AIM OF THE EXERCISE:
Each line in the records that mentions the word "green" needs to be listed.

SUPPLIED RECORDS:

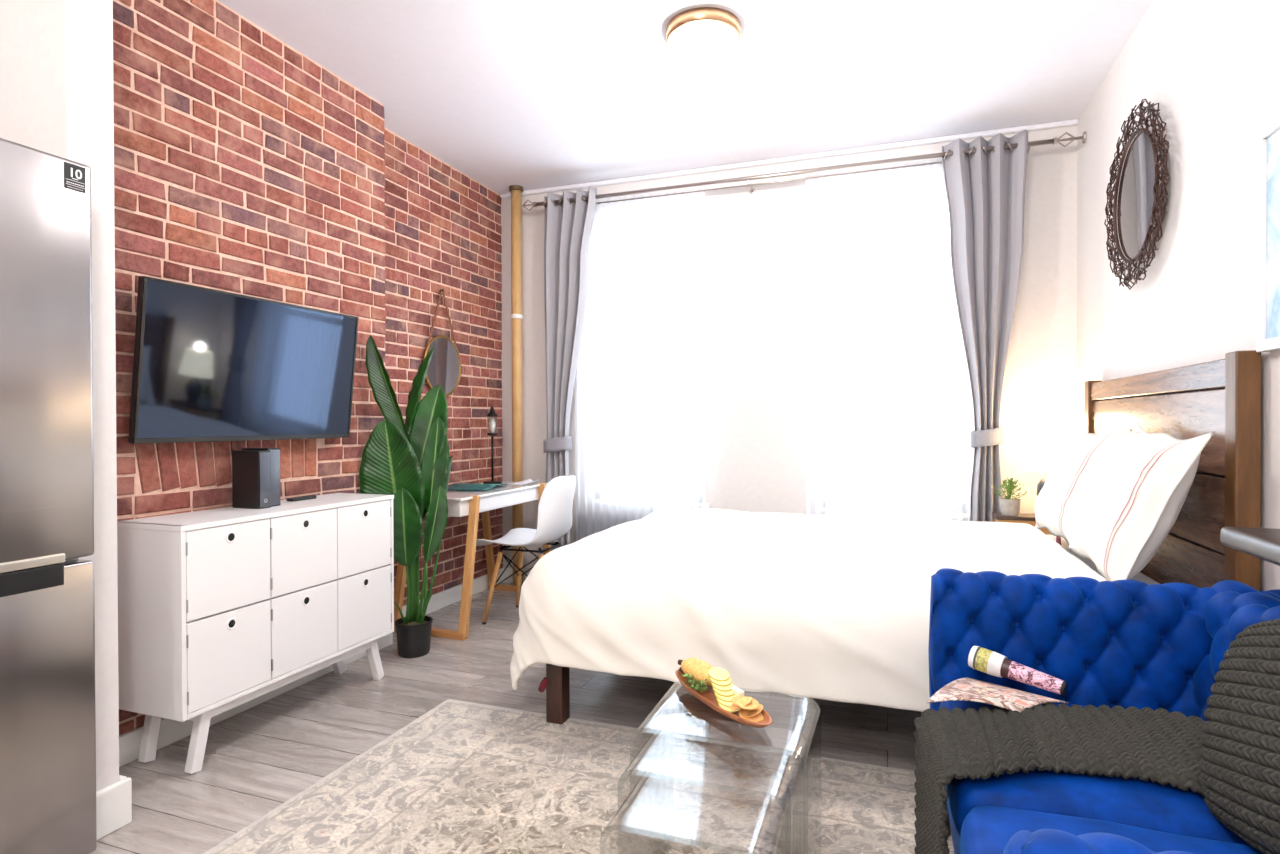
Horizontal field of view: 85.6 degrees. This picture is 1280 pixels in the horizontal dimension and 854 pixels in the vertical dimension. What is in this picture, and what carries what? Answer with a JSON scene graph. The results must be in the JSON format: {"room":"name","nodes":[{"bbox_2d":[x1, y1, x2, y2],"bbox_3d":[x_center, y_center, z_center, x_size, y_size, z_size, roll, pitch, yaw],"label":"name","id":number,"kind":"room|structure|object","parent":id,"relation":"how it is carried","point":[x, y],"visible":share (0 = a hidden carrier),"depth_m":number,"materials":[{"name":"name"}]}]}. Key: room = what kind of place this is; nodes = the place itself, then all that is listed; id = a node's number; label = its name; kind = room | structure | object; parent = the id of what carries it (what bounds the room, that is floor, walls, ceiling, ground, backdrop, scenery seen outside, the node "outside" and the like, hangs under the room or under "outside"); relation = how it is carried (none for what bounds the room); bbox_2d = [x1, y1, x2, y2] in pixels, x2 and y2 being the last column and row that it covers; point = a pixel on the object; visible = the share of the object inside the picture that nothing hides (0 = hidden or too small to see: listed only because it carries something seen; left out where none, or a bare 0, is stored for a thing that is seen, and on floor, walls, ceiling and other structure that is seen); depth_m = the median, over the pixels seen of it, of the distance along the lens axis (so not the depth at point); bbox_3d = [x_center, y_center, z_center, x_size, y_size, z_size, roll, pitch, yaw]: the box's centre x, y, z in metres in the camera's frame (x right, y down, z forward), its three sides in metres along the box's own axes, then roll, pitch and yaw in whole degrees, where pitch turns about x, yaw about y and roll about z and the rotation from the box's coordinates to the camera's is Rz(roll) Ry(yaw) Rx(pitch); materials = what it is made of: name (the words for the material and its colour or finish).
{"room":"studio apartment","nodes":[
{"label":"studio apartment","id":0,"kind":"room"},
{"bbox_2d":[0,0,118,791],"bbox_3d":[-1.772,-0.252,2.008,0.550,2.786,0.120,0,0,20],"label":"wall partition","id":1,"kind":"structure","parent":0,"point":[57,97],"depth_m":1.93,"materials":[{"name":"paint"}]},
{"bbox_2d":[96,775,131,839],"bbox_3d":[-1.675,1.076,1.982,0.390,0.130,0.166,0,0,20],"label":"baseboard","id":2,"kind":"structure","parent":1,"relation":"attached to","point":[114,801],"depth_m":1.95,"materials":[{"name":"white paint"}]},
{"bbox_2d":[113,0,502,735],"bbox_3d":[-1.438,-0.265,3.656,0.308,2.786,3.208,0,0,20],"label":"wall","id":3,"kind":"structure","parent":0,"point":[244,164],"depth_m":2.99,"materials":[{"name":"red brick"}]},
{"bbox_2d":[128,276,358,443],"bbox_3d":[-1.525,-0.226,2.759,0.130,0.558,0.964,0,0,21],"label":"television","id":4,"kind":"object","parent":3,"relation":"attached to","point":[210,365],"visible":1,"depth_m":2.63,"materials":[{"name":"black glass"}]},
{"bbox_2d":[119,632,392,766],"bbox_3d":[-1.560,1.084,2.848,0.021,0.100,1.584,0,0,20],"label":"baseboard","id":5,"kind":"structure","parent":3,"relation":"attached to","point":[171,731],"depth_m":2.54,"materials":[{"name":"white paint"}]},
{"bbox_2d":[423,289,460,395],"bbox_3d":[-1.224,-0.520,4.281,0.025,0.667,0.380,0,0,20],"label":"mirror","id":6,"kind":"object","parent":3,"relation":"attached to","point":[444,370],"visible":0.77,"depth_m":4.28,"materials":[{"name":"silver glass"}]},
{"bbox_2d":[427,338,459,393],"bbox_3d":[-1.219,-0.377,4.280,0.004,0.356,0.356,0,0,20],"label":"mirror glass","id":7,"kind":"object","parent":6,"relation":"attached to","point":[444,366],"depth_m":4.29,"materials":[{"name":"white"}]},
{"bbox_2d":[402,568,503,616],"bbox_3d":[-1.222,1.073,4.325,0.021,0.100,1.424,0,0,20],"label":"baseboard","id":8,"kind":"structure","parent":3,"relation":"attached to","point":[439,600],"depth_m":4.39,"materials":[{"name":"white paint"}]},
{"bbox_2d":[90,582,921,853],"bbox_3d":[-0.415,1.192,1.281,3.795,0.100,7.114,0,0,20],"label":"floor","id":9,"kind":"structure","parent":0,"point":[258,758],"depth_m":2.64,"materials":[{"name":"grey wood"}]},
{"bbox_2d":[0,138,96,853],"bbox_3d":[-1.808,0.238,1.610,0.650,1.812,0.600,0,0,20],"label":"refrigerator","id":10,"kind":"object","parent":9,"relation":"on","point":[48,709],"visible":1,"depth_m":1.68,"materials":[{"name":"grey metal"}]},
{"bbox_2d":[66,178,83,190],"bbox_3d":[-1.421,-0.612,1.740,0.001,0.025,0.043,0,0,20],"label":"print","id":11,"kind":"object","parent":10,"relation":"attached to","point":[72,184],"depth_m":1.74,"materials":[{"name":"white paper"}]},
{"bbox_2d":[117,493,393,773],"bbox_3d":[-1.425,0.724,2.708,0.315,0.828,1.001,0,0,20],"label":"sideboard","id":12,"kind":"object","parent":9,"relation":"on","point":[220,610],"visible":1,"depth_m":2.40,"materials":[{"name":"white paint"}]},
{"bbox_2d":[232,448,279,508],"bbox_3d":[-1.491,0.196,2.691,0.159,0.226,0.120,0,0,20],"label":"speaker","id":13,"kind":"object","parent":12,"relation":"on","point":[255,471],"visible":1,"depth_m":2.64,"materials":[{"name":"black plastic"}]},
{"bbox_2d":[287,495,315,501],"bbox_3d":[-1.427,0.301,2.919,0.035,0.014,0.130,0,0,20],"label":"remote control","id":14,"kind":"object","parent":12,"relation":"on","point":[310,496],"visible":1,"depth_m":2.90,"materials":[{"name":"black plastic"}]},
{"bbox_2d":[359,335,452,657],"bbox_3d":[-1.155,0.337,3.428,0.427,1.584,0.205,0,0,-4],"label":"artificial plant","id":15,"kind":"object","parent":9,"relation":"on","point":[411,462],"visible":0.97,"depth_m":3.40,"materials":[{"name":"green plastic"}]},
{"bbox_2d":[394,481,550,639],"bbox_3d":[-0.980,0.747,4.223,0.488,0.752,1.054,0,0,20],"label":"writing desk","id":16,"kind":"object","parent":9,"relation":"on","point":[460,503],"visible":0.53,"depth_m":3.85,"materials":[{"name":"white paint"}]},
{"bbox_2d":[448,483,507,490],"bbox_3d":[-1.010,0.359,4.241,0.280,0.024,0.380,0,0,8],"label":"open magazine","id":17,"kind":"object","parent":16,"relation":"on","point":[455,486],"visible":0.96,"depth_m":4.16,"materials":[{"name":"teal paper"}]},
{"bbox_2d":[483,406,501,483],"bbox_3d":[-0.972,0.117,4.555,0.120,0.510,0.120,0,0,20],"label":"table lamp","id":18,"kind":"object","parent":16,"relation":"on","point":[492,424],"visible":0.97,"depth_m":4.54,"materials":[{"name":"black metal"}]},
{"bbox_2d":[487,433,497,435],"bbox_3d":[-0.972,0.050,4.554,0.068,0.020,0.068,0,0,20],"label":"socket","id":19,"kind":"object","parent":18,"relation":"attached to","point":[489,434],"depth_m":4.53,"materials":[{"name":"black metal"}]},
{"bbox_2d":[509,479,537,484],"bbox_3d":[-0.764,0.358,4.527,0.150,0.027,0.160,0,1,43],"label":"folded paper","id":20,"kind":"object","parent":16,"relation":"on","point":[527,480],"visible":0.99,"depth_m":4.52,"materials":[{"name":"white paper"}]},
{"bbox_2d":[509,185,522,585],"bbox_3d":[-0.857,-0.274,4.818,0.140,2.785,0.140,0,0,20],"label":"pipe","id":21,"kind":"object","parent":9,"relation":"on","point":[516,316],"visible":0.8,"depth_m":4.79,"materials":[{"name":"beige paint"}]},
{"bbox_2d":[476,475,575,623],"bbox_3d":[-0.640,0.700,4.058,0.545,0.845,0.484,0,0,20],"label":"chair","id":22,"kind":"object","parent":9,"relation":"on","point":[555,505],"visible":0.94,"depth_m":3.95,"materials":[{"name":"white plastic"}]},
{"bbox_2d":[204,699,953,853],"bbox_3d":[-0.241,1.143,0.531,2.612,0.008,4.020,0,0,20],"label":"area rug","id":23,"kind":"object","parent":9,"relation":"on","point":[462,777],"visible":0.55,"depth_m":2.12,"materials":[{"name":"beige carpet"}]},
{"bbox_2d":[601,758,785,853],"bbox_3d":[0.130,0.960,1.475,0.340,0.342,0.300,0,0,20],"label":"table","id":24,"kind":"object","parent":23,"relation":"on","point":[778,845],"visible":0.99,"depth_m":1.46,"materials":[{"name":"clear glass"}]},
{"bbox_2d":[619,715,806,853],"bbox_3d":[0.182,0.941,1.621,0.380,0.377,0.310,0,0,20],"label":"table","id":25,"kind":"object","parent":23,"relation":"on","point":[794,813],"visible":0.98,"depth_m":1.52,"materials":[{"name":"clear glass"}]},
{"bbox_2d":[631,682,820,853],"bbox_3d":[0.228,0.923,1.748,0.420,0.412,0.320,0,0,20],"label":"table","id":26,"kind":"object","parent":23,"relation":"on","point":[811,769],"visible":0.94,"depth_m":1.66,"materials":[{"name":"clear glass"}]},
{"bbox_2d":[675,669,772,727],"bbox_3d":[0.206,0.702,1.786,0.104,0.028,0.410,0,0,-27],"label":"serving tray","id":27,"kind":"object","parent":26,"relation":"on","point":[708,697],"visible":0.52,"depth_m":1.74,"materials":[{"name":"brown wood"}]},
{"bbox_2d":[678,659,683,673],"bbox_3d":[0.126,0.676,1.948,0.038,0.040,0.019,0,1,40],"label":"fig","id":28,"kind":"object","parent":27,"relation":"on","point":[679,660],"visible":0.32,"depth_m":1.95,"materials":[{"name":"brown food"}]},
{"bbox_2d":[682,672,707,692],"bbox_3d":[0.147,0.678,1.836,0.046,0.033,0.086,0,0,-26],"label":"garnish","id":29,"kind":"object","parent":27,"relation":"on","point":[687,675],"visible":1,"depth_m":1.83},
{"bbox_2d":[681,658,713,685],"bbox_3d":[0.164,0.668,1.893,0.072,0.052,0.150,0,0,-26],"label":"bread loaf","id":30,"kind":"object","parent":27,"relation":"on","point":[698,668],"visible":0.67,"depth_m":1.87,"materials":[{"name":"yellow food"}]},
{"bbox_2d":[718,703,740,712],"bbox_3d":[0.225,0.695,1.727,0.059,0.018,0.059,0,0,20],"label":"slice","id":31,"kind":"object","parent":27,"relation":"on","point":[728,709],"visible":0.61,"depth_m":1.71,"materials":[{"name":"yellow food"}]},
{"bbox_2d":[716,697,732,706],"bbox_3d":[0.222,0.687,1.743,0.059,0.018,0.059,0,0,20],"label":"slice","id":32,"kind":"object","parent":31,"relation":"on","point":[726,704],"visible":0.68,"depth_m":1.73,"materials":[{"name":"yellow food"}]},
{"bbox_2d":[714,692,734,701],"bbox_3d":[0.219,0.680,1.758,0.058,0.018,0.059,0,0,20],"label":"slice","id":33,"kind":"object","parent":32,"relation":"on","point":[726,699],"visible":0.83,"depth_m":1.74,"materials":[{"name":"yellow food"}]},
{"bbox_2d":[713,687,734,696],"bbox_3d":[0.216,0.673,1.773,0.059,0.018,0.059,0,0,20],"label":"slice","id":34,"kind":"object","parent":33,"relation":"on","point":[722,693],"visible":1,"depth_m":1.75,"materials":[{"name":"yellow food"}]},
{"bbox_2d":[711,682,733,691],"bbox_3d":[0.213,0.665,1.789,0.059,0.018,0.059,0,0,20],"label":"slice","id":35,"kind":"object","parent":34,"relation":"on","point":[720,688],"visible":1,"depth_m":1.77,"materials":[{"name":"yellow food"}]},
{"bbox_2d":[709,677,731,685],"bbox_3d":[0.210,0.658,1.804,0.059,0.018,0.059,0,0,20],"label":"slice","id":36,"kind":"object","parent":35,"relation":"on","point":[728,682],"visible":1,"depth_m":1.79,"materials":[{"name":"yellow food"}]},
{"bbox_2d":[707,667,729,680],"bbox_3d":[0.207,0.651,1.819,0.059,0.018,0.059,0,0,20],"label":"slice","id":37,"kind":"object","parent":36,"relation":"on","point":[718,674],"visible":1,"depth_m":1.81,"materials":[{"name":"yellow food"}]},
{"bbox_2d":[731,686,743,695],"bbox_3d":[0.245,0.677,1.768,0.018,0.018,0.052,0,0,-27],"label":"cheese wedge","id":38,"kind":"object","parent":27,"relation":"on","point":[738,692],"visible":0.66,"depth_m":1.75,"materials":[{"name":"beige food"}]},
{"bbox_2d":[739,709,762,721],"bbox_3d":[0.268,0.695,1.665,0.058,0.021,0.059,0,0,20],"label":"cracker","id":39,"kind":"object","parent":27,"relation":"on","point":[742,713],"visible":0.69,"depth_m":1.66,"materials":[{"name":"food"}]},
{"bbox_2d":[745,704,762,717],"bbox_3d":[0.271,0.689,1.679,0.056,0.025,0.060,0,0,20],"label":"cracker","id":40,"kind":"object","parent":39,"relation":"on","point":[752,713],"visible":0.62,"depth_m":1.67,"materials":[{"name":"food"}]},
{"bbox_3d":[0.265,0.683,1.694,0.059,0.016,0.059,0,0,20],"label":"cracker","id":41,"kind":"object","parent":40,"relation":"on","visible":0},
{"bbox_2d":[731,696,751,710],"bbox_3d":[0.252,0.677,1.693,0.057,0.021,0.060,0,0,20],"label":"cracker","id":42,"kind":"object","parent":41,"relation":"on","point":[734,697],"visible":0.37,"depth_m":1.69,"materials":[{"name":"yellow food"}]},
{"bbox_2d":[730,697,751,709],"bbox_3d":[0.246,0.671,1.680,0.054,0.028,0.060,0,0,20],"label":"cracker","id":43,"kind":"object","parent":42,"relation":"on","point":[733,707],"visible":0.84,"depth_m":1.67,"materials":[{"name":"yellow food"}]},
{"bbox_2d":[735,696,759,709],"bbox_3d":[0.258,0.665,1.666,0.060,0.012,0.059,0,0,20],"label":"cracker","id":44,"kind":"object","parent":43,"relation":"on","point":[740,701],"visible":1,"depth_m":1.67,"materials":[{"name":"yellow food"}]},
{"bbox_2d":[928,568,1279,853],"bbox_3d":[0.969,0.754,1.168,0.823,0.754,1.450,0,0,20],"label":"sofa","id":45,"kind":"object","parent":23,"relation":"on","point":[1127,643],"visible":0.51,"depth_m":1.67,"materials":[{"name":"blue fabric"}]},
{"bbox_2d":[927,677,1069,712],"bbox_3d":[0.833,0.635,1.616,0.286,0.042,0.233,-1,1,-45],"label":"magazine","id":46,"kind":"object","parent":45,"relation":"on","point":[966,688],"visible":1,"depth_m":1.60,"materials":[{"name":"paper"}]},
{"bbox_2d":[968,646,1067,694],"bbox_3d":[0.929,0.598,1.707,0.216,0.071,0.060,0,1,45],"label":"magazine","id":47,"kind":"object","parent":46,"relation":"on","point":[981,659],"visible":1,"depth_m":1.70,"materials":[{"name":"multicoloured paper"}]},
{"bbox_2d":[914,703,1205,853],"bbox_3d":[0.919,0.865,1.403,0.747,0.485,0.449,0,0,9],"label":"knitted throw","id":48,"kind":"object","parent":45,"relation":"on","point":[1159,745],"visible":0.89,"depth_m":1.40,"materials":[{"name":"grey fabric"}]},
{"bbox_2d":[939,701,1250,845],"bbox_3d":[0.959,0.744,1.478,0.570,0.161,0.553,0,0,20],"label":"seat cushion","id":49,"kind":"object","parent":45,"relation":"on","point":[1148,804],"depth_m":1.29,"materials":[{"name":"blue fabric"}]},
{"bbox_2d":[960,806,1262,853],"bbox_3d":[0.770,0.748,0.948,0.570,0.160,0.563,0,0,20],"label":"seat cushion","id":50,"kind":"object","parent":45,"relation":"on","point":[985,829],"depth_m":1.18,"materials":[{"name":"blue fabric"}]},
{"bbox_2d":[1199,619,1279,853],"bbox_3d":[1.057,0.483,1.053,0.211,0.404,0.484,0,0,5],"label":"pillow","id":51,"kind":"object","parent":45,"relation":"on","point":[1240,753],"visible":1,"depth_m":1.14,"materials":[{"name":"grey fabric"}]},
{"bbox_2d":[538,350,1260,723],"bbox_3d":[0.914,0.455,2.994,2.223,1.342,1.572,0,0,20],"label":"frame","id":52,"kind":"object","parent":9,"relation":"on","point":[1193,552],"visible":0.29,"depth_m":2.16,"materials":[{"name":"brown wood"}]},
{"bbox_2d":[1046,535,1158,584],"bbox_3d":[0.946,0.660,2.983,2.030,0.269,1.465,0,0,20],"label":"mattress","id":53,"kind":"object","parent":52,"relation":"on","point":[1141,577],"visible":0.02,"depth_m":2.65,"materials":[{"name":"fabric"}]},
{"bbox_2d":[510,508,1107,711],"bbox_3d":[0.686,0.718,3.052,2.058,0.563,1.743,0,0,20],"label":"duvet","id":54,"kind":"object","parent":53,"relation":"on","point":[832,607],"visible":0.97,"depth_m":2.41,"materials":[{"name":"white fabric"}]},
{"bbox_2d":[1068,421,1214,580],"bbox_3d":[1.607,0.237,2.273,0.264,0.518,0.712,0,0,20],"label":"pillow","id":55,"kind":"object","parent":54,"relation":"on","point":[1138,490],"visible":0.99,"depth_m":2.08,"materials":[{"name":"white fabric"}]},
{"bbox_2d":[1034,429,1132,551],"bbox_3d":[1.848,0.250,2.920,0.261,0.492,0.692,0,0,20],"label":"pillow","id":56,"kind":"object","parent":53,"relation":"on","point":[1057,504],"visible":0.7,"depth_m":2.78,"materials":[{"name":"white fabric"}]},
{"bbox_2d":[992,512,1051,534],"bbox_3d":[2.069,0.788,3.576,0.425,0.660,0.174,0,0,20],"label":"nightstand","id":57,"kind":"object","parent":9,"relation":"on","point":[1026,518],"visible":0.11,"depth_m":3.55,"materials":[{"name":"brown wood"}]},
{"bbox_2d":[992,477,1026,515],"bbox_3d":[1.930,0.357,3.608,0.177,0.202,0.186,0,0,20],"label":"potted plant","id":58,"kind":"object","parent":57,"relation":"on","point":[1009,506],"visible":1,"depth_m":3.58,"materials":[{"name":"green plant"}]},
{"bbox_2d":[1023,428,1073,496],"bbox_3d":[2.114,0.233,3.563,0.250,0.450,0.250,0,0,20],"label":"bedside lamp","id":59,"kind":"object","parent":57,"relation":"on","point":[1044,446],"visible":0.43,"depth_m":3.49,"materials":[{"name":"white fabric"}]},
{"bbox_2d":[1220,527,1279,565],"bbox_3d":[1.206,0.692,0.833,0.220,0.898,1.670,0,0,20],"label":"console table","id":60,"kind":"object","parent":9,"relation":"on","point":[1262,543],"visible":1,"depth_m":1.52,"materials":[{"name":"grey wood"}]},
{"bbox_2d":[217,0,1152,194],"bbox_3d":[-0.423,-1.694,1.260,3.795,0.100,7.114,0,0,20],"label":"ceiling","id":61,"kind":"structure","parent":0,"point":[529,94],"depth_m":3.24,"materials":[{"name":"paint"}]},
{"bbox_2d":[666,7,740,59],"bbox_3d":[0.264,-1.617,2.882,0.314,0.080,0.314,0,0,20],"label":"ceiling light","id":62,"kind":"object","parent":61,"relation":"attached to","point":[701,33],"visible":1,"depth_m":2.81,"materials":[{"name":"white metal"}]},
{"bbox_2d":[669,21,737,58],"bbox_3d":[0.264,-1.597,2.882,0.285,0.040,0.285,0,0,20],"label":"diffuser","id":63,"kind":"object","parent":62,"relation":"attached to","point":[687,39],"depth_m":2.83,"materials":[{"name":"beige glass"}]},
{"bbox_2d":[501,125,1076,569],"bbox_3d":[0.729,-0.277,4.478,3.595,2.786,0.200,0,0,20],"label":"wall","id":64,"kind":"structure","parent":0,"point":[755,243],"depth_m":4.34,"materials":[{"name":"paint"}]},
{"bbox_2d":[504,568,530,582],"bbox_3d":[0.707,1.067,4.382,3.573,0.100,0.015,0,0,20],"label":"baseboard","id":65,"kind":"structure","parent":64,"relation":"attached to","point":[508,571],"depth_m":4.96,"materials":[{"name":"white paint"}]},
{"bbox_2d":[500,119,1078,197],"bbox_3d":[0.691,-1.655,4.356,3.583,0.028,0.034,0,0,20],"label":"trim","id":66,"kind":"structure","parent":64,"relation":"attached to","point":[1072,122],"depth_m":4.21,"materials":[{"name":"paint"}]},
{"bbox_2d":[522,131,1085,210],"bbox_3d":[0.782,-1.507,4.235,3.326,0.085,0.196,0,0,20],"label":"curtain rod","id":67,"kind":"object","parent":64,"relation":"attached to","point":[1055,140],"visible":0.86,"depth_m":4.11,"materials":[{"name":"silver metal"}]},
{"bbox_2d":[543,186,596,550],"bbox_3d":[-0.470,-0.252,4.629,0.410,2.640,0.130,0,0,20],"label":"window curtain","id":68,"kind":"object","parent":67,"relation":"hanging from","point":[568,225],"visible":0.76,"depth_m":4.63,"materials":[{"name":"grey fabric"}]},
{"bbox_2d":[575,187,705,540],"bbox_3d":[-0.013,-0.261,4.530,0.904,2.517,0.019,0,0,20],"label":"window","id":69,"kind":"structure","parent":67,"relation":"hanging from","point":[640,415],"depth_m":4.52,"materials":[{"name":"white glass"}]},
{"bbox_2d":[805,158,974,520],"bbox_3d":[1.453,-0.262,4.006,0.970,2.517,0.019,0,0,20],"label":"window","id":70,"kind":"structure","parent":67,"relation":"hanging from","point":[889,413],"depth_m":4.02,"materials":[{"name":"white glass"}]},
{"bbox_2d":[942,129,1027,521],"bbox_3d":[1.882,-0.255,3.785,0.422,2.645,0.126,0,0,20],"label":"window curtain","id":71,"kind":"object","parent":67,"relation":"hanging from","point":[985,191],"visible":0.78,"depth_m":3.77,"materials":[{"name":"grey fabric"}]},
{"bbox_2d":[1077,0,1279,590],"bbox_3d":[1.347,-0.252,0.692,0.120,2.786,7.014,0,0,20],"label":"wall","id":72,"kind":"structure","parent":0,"point":[1211,68],"depth_m":2.37,"materials":[{"name":"paint"}]},
{"bbox_2d":[1104,99,1169,289],"bbox_3d":[1.992,-0.921,2.768,0.060,0.729,0.718,0,0,20],"label":"round wall mirror","id":73,"kind":"object","parent":72,"relation":"attached to","point":[1140,194],"visible":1,"depth_m":2.75,"materials":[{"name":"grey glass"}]},
{"bbox_2d":[1117,132,1160,259],"bbox_3d":[1.990,-0.921,2.769,0.005,0.490,0.490,0,0,20],"label":"mirror glass","id":74,"kind":"object","parent":73,"relation":"attached to","point":[1136,198],"depth_m":2.76,"materials":[{"name":"white"}]},
{"bbox_2d":[1256,114,1279,351],"bbox_3d":[1.601,-0.501,1.624,0.027,0.600,0.545,0,0,20],"label":"framed art","id":75,"kind":"object","parent":72,"relation":"attached to","point":[1268,137],"visible":1,"depth_m":1.84,"materials":[{"name":"white paper"}]},
{"bbox_2d":[1266,129,1279,338],"bbox_3d":[1.603,-0.501,1.623,0.012,0.540,0.485,0,0,20],"label":"print","id":76,"kind":"object","parent":75,"relation":"attached to","point":[1272,135],"depth_m":1.82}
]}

REPLY:
{"bbox_2d":[359,335,452,657],"bbox_3d":[-1.155,0.337,3.428,0.427,1.584,0.205,0,0,-4],"label":"artificial plant","id":15,"kind":"object","parent":9,"relation":"on","point":[411,462],"visible":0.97,"depth_m":3.40,"materials":[{"name":"green plastic"}]},
{"bbox_2d":[992,477,1026,515],"bbox_3d":[1.930,0.357,3.608,0.177,0.202,0.186,0,0,20],"label":"potted plant","id":58,"kind":"object","parent":57,"relation":"on","point":[1009,506],"visible":1,"depth_m":3.58,"materials":[{"name":"green plant"}]},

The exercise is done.